## Your task
Repeat all of the records word for word, but skip any picture.

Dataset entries
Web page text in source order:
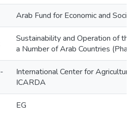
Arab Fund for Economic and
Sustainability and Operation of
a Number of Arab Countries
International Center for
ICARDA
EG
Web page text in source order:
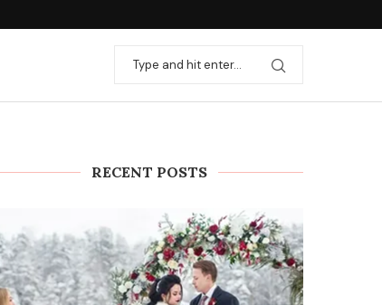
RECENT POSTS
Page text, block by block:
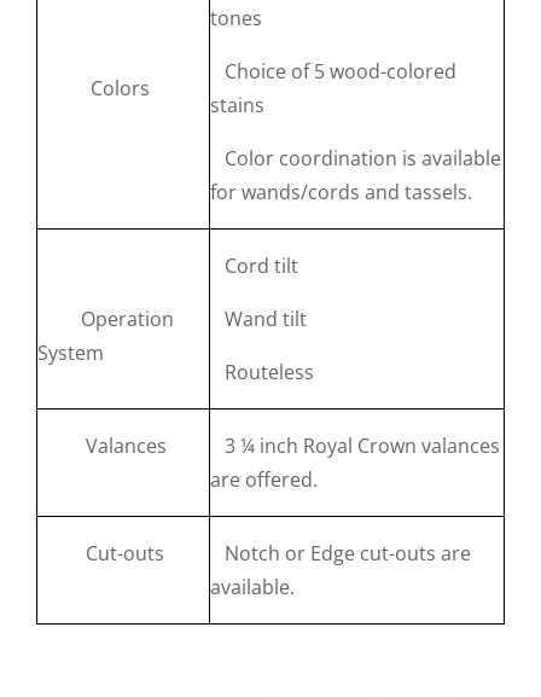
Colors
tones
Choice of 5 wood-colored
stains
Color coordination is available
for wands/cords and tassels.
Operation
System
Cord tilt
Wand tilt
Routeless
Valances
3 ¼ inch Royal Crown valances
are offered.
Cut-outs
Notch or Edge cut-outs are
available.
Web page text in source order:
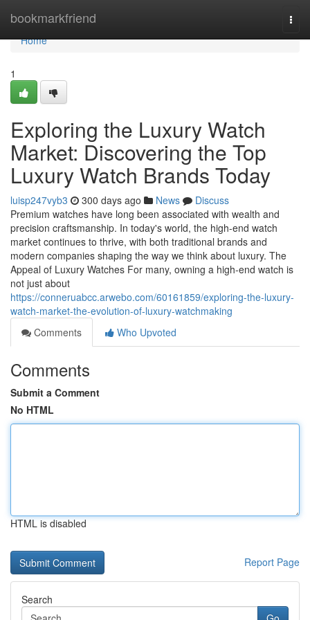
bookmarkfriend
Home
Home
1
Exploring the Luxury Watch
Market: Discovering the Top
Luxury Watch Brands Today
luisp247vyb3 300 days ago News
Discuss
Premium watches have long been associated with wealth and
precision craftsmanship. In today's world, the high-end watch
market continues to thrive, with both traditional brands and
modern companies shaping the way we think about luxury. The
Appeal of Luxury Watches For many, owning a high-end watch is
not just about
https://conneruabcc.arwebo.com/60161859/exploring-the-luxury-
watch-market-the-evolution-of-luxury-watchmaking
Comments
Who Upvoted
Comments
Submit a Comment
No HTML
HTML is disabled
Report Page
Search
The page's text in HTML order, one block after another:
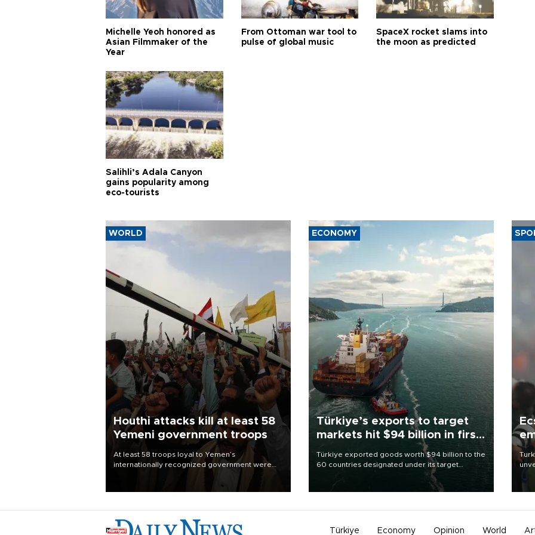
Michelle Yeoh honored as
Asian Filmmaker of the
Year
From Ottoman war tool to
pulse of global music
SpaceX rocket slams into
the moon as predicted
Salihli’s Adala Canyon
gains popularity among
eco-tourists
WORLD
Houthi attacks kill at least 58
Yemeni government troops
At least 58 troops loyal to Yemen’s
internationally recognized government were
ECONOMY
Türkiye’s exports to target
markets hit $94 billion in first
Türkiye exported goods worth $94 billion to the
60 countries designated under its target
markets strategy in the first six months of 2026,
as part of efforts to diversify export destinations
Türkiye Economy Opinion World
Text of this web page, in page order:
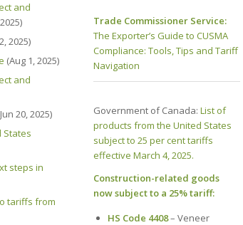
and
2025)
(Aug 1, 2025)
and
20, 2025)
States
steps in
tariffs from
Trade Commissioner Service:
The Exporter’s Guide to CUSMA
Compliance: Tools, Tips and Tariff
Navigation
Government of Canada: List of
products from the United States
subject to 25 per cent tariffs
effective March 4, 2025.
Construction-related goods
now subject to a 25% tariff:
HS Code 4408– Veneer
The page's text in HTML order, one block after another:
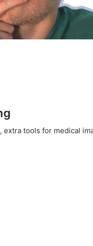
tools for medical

## Answer section
Web page text in source order:
Arab Fund for Economic and
Sustainability and Operation of
a Number of Arab Countries
International Center for
ICARDA
EG
Web page text in source order:
RECENT POSTS
Page text, block by block:
Colors
tones
Choice of 5 wood-colored
stains
Color coordination is available
for wands/cords and tassels.
Operation
System
Cord tilt
Wand tilt
Routeless
Valances
3 ¼ inch Royal Crown valances
are offered.
Cut-outs
Notch or Edge cut-outs are
available.
Web page text in source order:
bookmarkfriend
Home
Home
1
Exploring the Luxury Watch
Market: Discovering the Top
Luxury Watch Brands Today
luisp247vyb3 300 days ago News
Discuss
Premium watches have long been associated with wealth and
precision craftsmanship. In today's world, the high-end watch
market continues to thrive, with both traditional brands and
modern companies shaping the way we think about luxury. The
Appeal of Luxury Watches For many, owning a high-end watch is
not just about
https://conneruabcc.arwebo.com/60161859/exploring-the-luxury-
watch-market-the-evolution-of-luxury-watchmaking
Comments
Who Upvoted
Comments
Submit a Comment
No HTML
HTML is disabled
Report Page
Search
The page's text in HTML order, one block after another:
Michelle Yeoh honored as
Asian Filmmaker of the
Year
From Ottoman war tool to
pulse of global music
SpaceX rocket slams into
the moon as predicted
Salihli’s Adala Canyon
gains popularity among
eco-tourists
WORLD
Houthi attacks kill at least 58
Yemeni government troops
At least 58 troops loyal to Yemen’s
internationally recognized government were
ECONOMY
Türkiye’s exports to target
markets hit $94 billion in first
Türkiye exported goods worth $94 billion to the
60 countries designated under its target
markets strategy in the first six months of 2026,
as part of efforts to diversify export destinations
Türkiye Economy Opinion World
Text of this web page, in page order:
and
2025)
(Aug 1, 2025)
and
20, 2025)
States
steps in
tariffs from
Trade Commissioner Service:
The Exporter’s Guide to CUSMA
Compliance: Tools, Tips and Tariff
Navigation
Government of Canada: List of
products from the United States
subject to 25 per cent tariffs
effective March 4, 2025.
Construction-related goods
now subject to a 25% tariff:
HS Code 4408– Veneer
The page's text in HTML order, one block after another:
tools for medical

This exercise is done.